Sebelum Ponirah pulang, Pak Aridin menyuruhnya meminta maaf kepada Herman, dan Ponirah segera menolaknya mentah-mentah, tentu saja. Ditinggalkannya ruang BK itu tanpa berpamitan. Menurutnya, apa yang dilakukannya sudah benar. Perempuan harus mampu menjaga dirinya sendiri, atau menjaga perempuan lainnya, itu jika mampu. Nyonya Noto pernah mengatakan ini: jangan berharap terlalu banyak kepada kaum laki-laki. Soal perempuan, mereka lebih suka memanfaatkan daripada memenuhi kewajibannya.

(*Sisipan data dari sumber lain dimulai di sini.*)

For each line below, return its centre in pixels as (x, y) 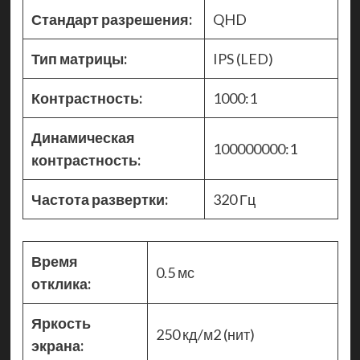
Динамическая (83, 138)
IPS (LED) (244, 59)
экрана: (57, 346)
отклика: (61, 284)
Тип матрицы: (79, 59)
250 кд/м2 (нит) (207, 335)
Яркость (61, 323)
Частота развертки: (99, 200)
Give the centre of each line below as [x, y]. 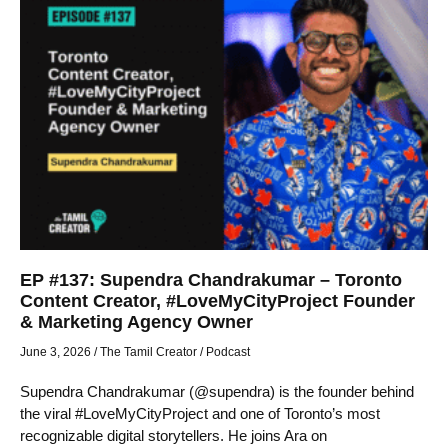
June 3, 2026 [55, 352]
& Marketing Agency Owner [136, 322]
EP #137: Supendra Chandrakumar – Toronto [211, 280]
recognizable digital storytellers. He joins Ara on [173, 436]
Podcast [228, 352]
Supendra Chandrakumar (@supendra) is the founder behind [217, 392]
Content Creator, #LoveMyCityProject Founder [217, 301]
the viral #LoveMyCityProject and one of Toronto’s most [200, 414]

Jarak antara sekolah dengan dengan Yayasan Darma Bhakti tidak terlalu jauh, bisa ditempuh dengan berjalan kaki. Tidak sampai lima belas menit, Ponirah sudah sampai di rumah. Dia memasuki ruang tengah itu dengan cara berjingkat-jingkat, takut ketahuan. Nyonya Noto suka marah jika ada penghuni yayasan yang membolos dengan alasan yang tak jelas. Apalagi kalau nanti Nyonya Noto tahu alasan yang sebenarnya. Namun, belum juga sempat memasuki kamarnya, terdengar suara langkah kaki sedang menuju dapur. Dan ketika Ponirah membalikkan badannya, dilihatnya Nyonya Noto sedang melotot, bola matanya hampir copot.

“Kenapa jam segini sudah pulang?” tanyanya.

Ponirah tak segera menjawab, dan hanya bisa cengar-cengir seperti maling jemuran yang tertangkap basah. Dipeluknya tas sekolah itu sambil menggoyang-goyangkan pingggangnya seperti penari holahop.